(Extracted records)

=== Begin Enclosure ===

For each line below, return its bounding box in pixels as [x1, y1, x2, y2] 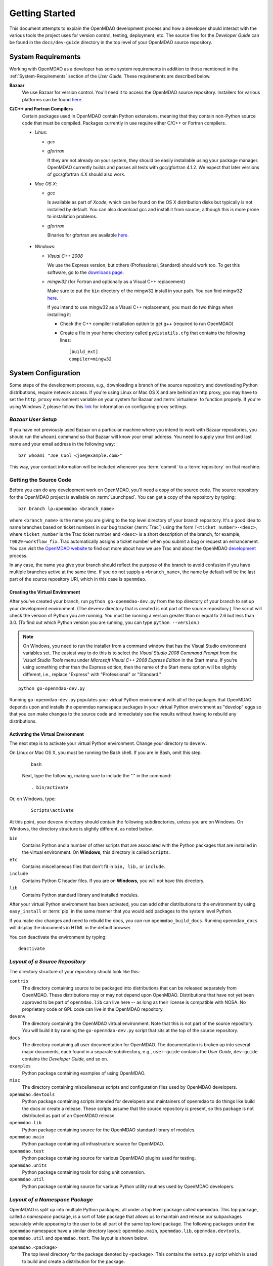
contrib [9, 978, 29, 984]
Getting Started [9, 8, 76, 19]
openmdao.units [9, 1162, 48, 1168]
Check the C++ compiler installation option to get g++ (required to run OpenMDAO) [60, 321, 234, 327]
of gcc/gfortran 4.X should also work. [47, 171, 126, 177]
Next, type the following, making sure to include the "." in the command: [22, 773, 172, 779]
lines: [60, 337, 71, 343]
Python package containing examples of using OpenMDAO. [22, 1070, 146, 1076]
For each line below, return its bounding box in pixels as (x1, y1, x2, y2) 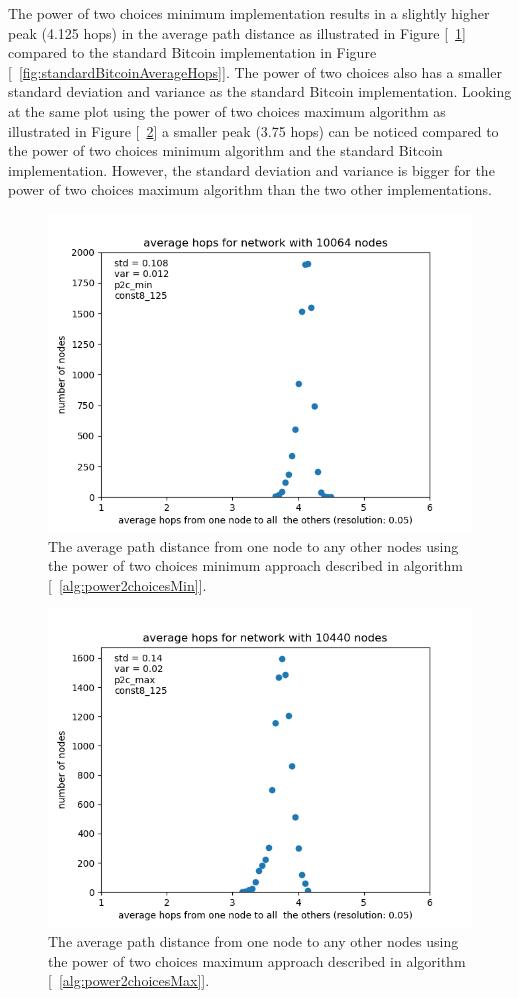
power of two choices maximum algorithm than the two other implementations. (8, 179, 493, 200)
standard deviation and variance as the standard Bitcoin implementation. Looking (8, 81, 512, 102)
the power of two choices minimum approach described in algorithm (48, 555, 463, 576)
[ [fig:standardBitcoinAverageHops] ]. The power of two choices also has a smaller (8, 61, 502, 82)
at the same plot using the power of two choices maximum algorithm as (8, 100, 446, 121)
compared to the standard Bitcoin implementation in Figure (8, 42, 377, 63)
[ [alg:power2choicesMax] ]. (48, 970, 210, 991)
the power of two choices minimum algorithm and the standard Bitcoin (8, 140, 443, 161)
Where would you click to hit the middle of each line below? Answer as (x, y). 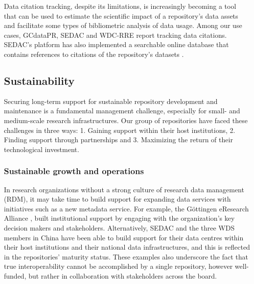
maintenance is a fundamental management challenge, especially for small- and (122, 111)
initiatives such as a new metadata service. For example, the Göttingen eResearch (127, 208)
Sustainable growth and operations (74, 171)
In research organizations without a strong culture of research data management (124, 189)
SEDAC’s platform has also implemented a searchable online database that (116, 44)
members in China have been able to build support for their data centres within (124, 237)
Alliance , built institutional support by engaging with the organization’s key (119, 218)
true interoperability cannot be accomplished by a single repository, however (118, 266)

=== End Enclosure ===
=== Begin Enclosure ===

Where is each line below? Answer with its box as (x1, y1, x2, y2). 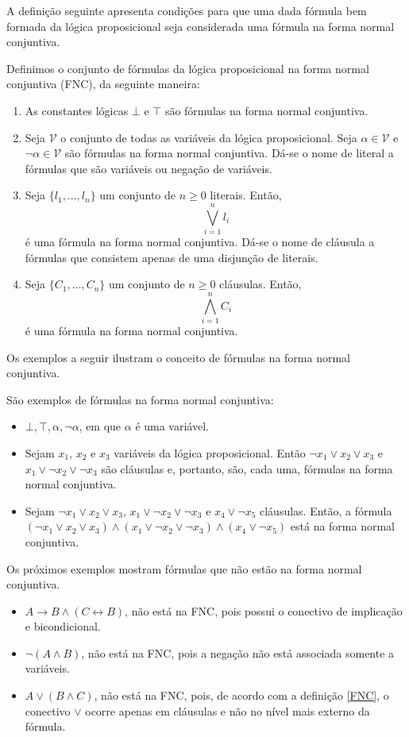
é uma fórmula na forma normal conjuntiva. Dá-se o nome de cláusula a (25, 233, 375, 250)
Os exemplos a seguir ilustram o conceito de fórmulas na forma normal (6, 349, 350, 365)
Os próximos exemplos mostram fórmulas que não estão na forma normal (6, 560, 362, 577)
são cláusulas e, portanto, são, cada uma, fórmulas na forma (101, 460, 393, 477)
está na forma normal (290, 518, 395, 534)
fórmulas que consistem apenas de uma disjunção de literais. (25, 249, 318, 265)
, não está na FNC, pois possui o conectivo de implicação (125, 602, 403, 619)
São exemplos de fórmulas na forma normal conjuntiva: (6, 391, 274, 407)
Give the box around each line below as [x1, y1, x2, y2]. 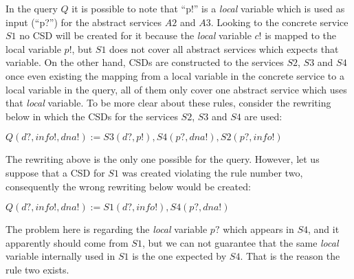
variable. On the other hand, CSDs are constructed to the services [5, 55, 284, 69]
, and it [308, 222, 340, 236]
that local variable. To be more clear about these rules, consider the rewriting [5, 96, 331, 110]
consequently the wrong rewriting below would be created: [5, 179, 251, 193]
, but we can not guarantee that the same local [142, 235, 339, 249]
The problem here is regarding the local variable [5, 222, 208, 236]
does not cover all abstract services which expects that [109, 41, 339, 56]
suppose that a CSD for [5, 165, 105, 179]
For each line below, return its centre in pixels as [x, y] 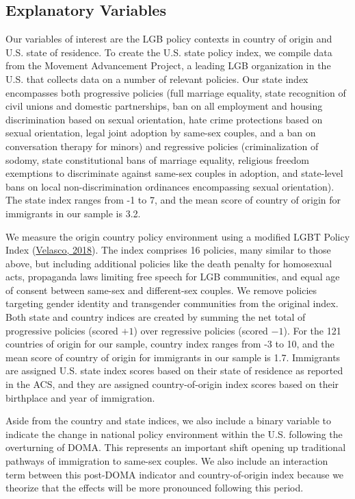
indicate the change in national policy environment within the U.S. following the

=== End Enclosure ===

- _EXERCISE OBJECTIVE_: Return the lines above from the one with "compared to the" through the one with "Where would you", verbatim and nothing else. Omit every picture.

- _EXERCISE OUTPUT_:
compared to the standard Bitcoin implementation in Figure (8, 42, 377, 63)
[ [alg:power2choicesMax] ]. (48, 970, 210, 991)
the power of two choices minimum algorithm and the standard Bitcoin (8, 140, 443, 161)
Where would you click to hit the middle of each line below? Answer as (x, y). 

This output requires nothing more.